### [TASK DETAILS]
Extract only the lines running from the top of the entries to the line that holds "the quality and". Include that line and omit the pictures.

Extracted records

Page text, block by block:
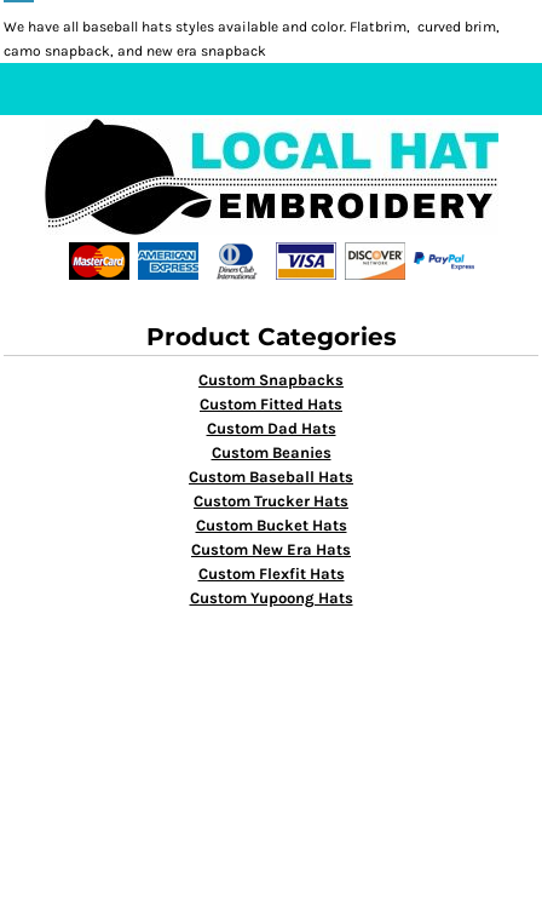
We have all baseball hats styles available and color. Flatbrim, curved brim,
camo snapback, and new era snapback
Product Categories
Custom Snapbacks
Custom Fitted Hats
Custom Dad Hats
Custom Beanies
Custom Baseball Hats
Custom Trucker Hats
Custom Bucket Hats
Custom New Era Hats
Custom Flexfit Hats
Custom Yupoong Hats
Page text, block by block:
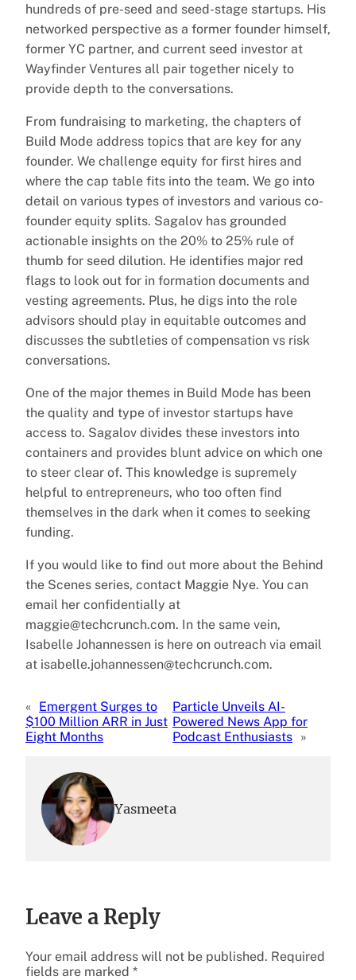
hundreds of pre-seed and seed-stage startups. His
networked perspective as a former founder himself,
former YC partner, and current seed investor at
Wayfinder Ventures all pair together nicely to
provide depth to the conversations.
From fundraising to marketing, the chapters of
Build Mode address topics that are key for any
founder. We challenge equity for first hires and
where the cap table fits into the team. We go into
detail on various types of investors and various co-
founder equity splits. Sagalov has grounded
actionable insights on the 20% to 25% rule of
thumb for seed dilution. He identifies major red
flags to look out for in formation documents and
vesting agreements. Plus, he digs into the role
advisors should play in equitable outcomes and
discusses the subtleties of compensation vs risk
conversations.
One of the major themes in Build Mode has been
the quality and type of investor startups have
access to. Sagalov divides these investors into
containers and provides blunt advice on which one
to steer clear of. This knowledge is supremely
helpful to entrepreneurs, who too often find
themselves in the dark when it comes to seeking
funding.
If you would like to find out more about the Behind
the Scenes series, contact Maggie Nye. You can
email her confidentially at
maggie@techcrunch.com. In the same vein,
Isabelle Johannessen is here on outreach via email
at isabelle.johannessen@techcrunch.com.
« Emergent Surges to
$100 Million ARR in Just
Eight Months
Particle Unveils AI-
Powered News App for
Podcast Enthusiasts »
Yasmeeta
Leave a Reply
Your email address will not be published. Required
fields are marked *
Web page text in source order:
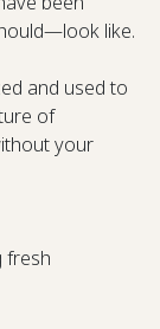
like.
and used to
of
your
fresh
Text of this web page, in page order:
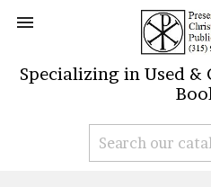

Specializing in Used
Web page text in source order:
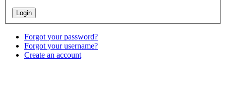
Forgot your password?
Forgot your username?
Create an account
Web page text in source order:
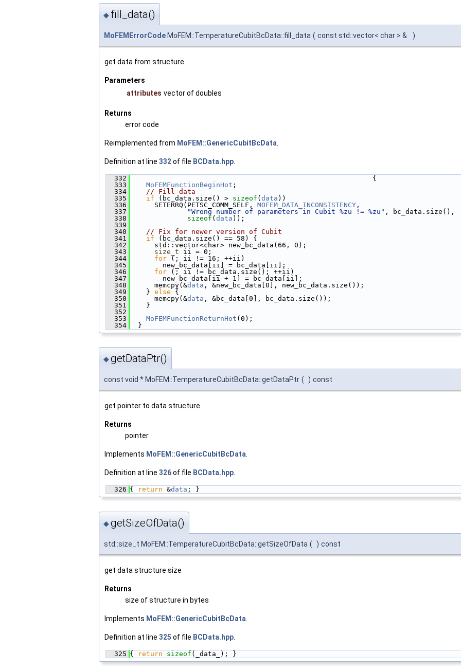
◆ fill_data()
MoFEMErrorCode MoFEM::TemperatureCubitBcData::fill_data ( const std::vector< char > & )
get data from structure
Parameters
attributes vector of doubles
Returns
error code
Reimplemented from MoFEM::GenericCubitBcData
Definition at line 332of file BCData.hpp
  332
                                                           {
  333
MoFEMFunctionBeginHot ;
  334
// Fill data
  335
if (bc_data.size() > sizeof ( data ))
  336
      SETERRQ(PETSC_COMM_SELF,
MOFEM_DATA_INCONSISTENCY ,
  337
"Wrong number of parameters in Cubit %zu != %zu" , bc_data.size(),
  338
sizeof ( data ));
  339
  340
// Fix for newer version of Cubit
  341
if (bc_data.size() == 58) {
  342
      std::vector<char> new_bc_data(66, 0);
  343
size_t ii = 0;
  344
for (; ii != 16; ++ii)
  345
        new_bc_data[ii] = bc_data[ii];
  346
for (; ii != bc_data.size(); ++ii)
  347
        new_bc_data[ii + 1] = bc_data[ii];
  348
      memcpy(&
data , &new_bc_data[0], new_bc_data.size());
  349
    }
else {
  350
      memcpy(&
data , &bc_data[0], bc_data.size());
  351
    }
  352
  353
MoFEMFunctionReturnHot (0);
  354
  }
◆getDataPtr()
const void * MoFEM::TemperatureCubitBcData::getDataPtr ( ) const
get pointer to data structure
Returns
pointer
Implements MoFEM::GenericCubitBcData.
Definition at line 326of file BCData.hpp.
  326
{ return &data ; }
◆getSizeOfData()
std::size_t MoFEM::TemperatureCubitBcData::getSizeOfData ( ) const
get data structure size
Returns
size of structure in bytes
Implements MoFEM::GenericCubitBcData
Definition at line 325 of file BCData.hpp
  325
{ return sizeof (_data_); }
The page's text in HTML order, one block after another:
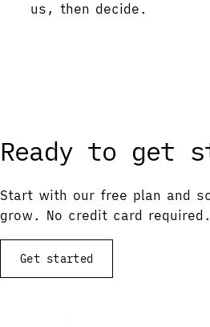
us, then decide.
Ready to get
Start with our free plan and
grow. No credit card required.
Get started
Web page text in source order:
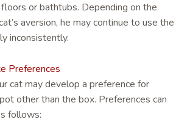
or bathtubs. Depending on the
aversion, he may continue to use the
inconsistently.
Preferences
cat may develop a preference for
other than the box. Preferences can
follows:
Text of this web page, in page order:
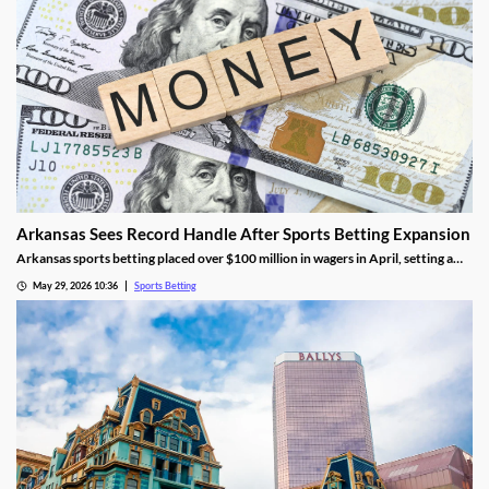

### [RESULT OF THE EXERCISE]
Page text, block by block:
We have all baseball hats styles available and color. Flatbrim, curved brim,
camo snapback, and new era snapback
Product Categories
Custom Snapbacks
Custom Fitted Hats
Custom Dad Hats
Custom Beanies
Custom Baseball Hats
Custom Trucker Hats
Custom Bucket Hats
Custom New Era Hats
Custom Flexfit Hats
Custom Yupoong Hats
Page text, block by block:
hundreds of pre-seed and seed-stage startups. His
networked perspective as a former founder himself,
former YC partner, and current seed investor at
Wayfinder Ventures all pair together nicely to
provide depth to the conversations.
From fundraising to marketing, the chapters of
Build Mode address topics that are key for any
founder. We challenge equity for first hires and
where the cap table fits into the team. We go into
detail on various types of investors and various co-
founder equity splits. Sagalov has grounded
actionable insights on the 20% to 25% rule of
thumb for seed dilution. He identifies major red
flags to look out for in formation documents and
vesting agreements. Plus, he digs into the role
advisors should play in equitable outcomes and
discusses the subtleties of compensation vs risk
conversations.
One of the major themes in Build Mode has been
the quality and type of investor startups have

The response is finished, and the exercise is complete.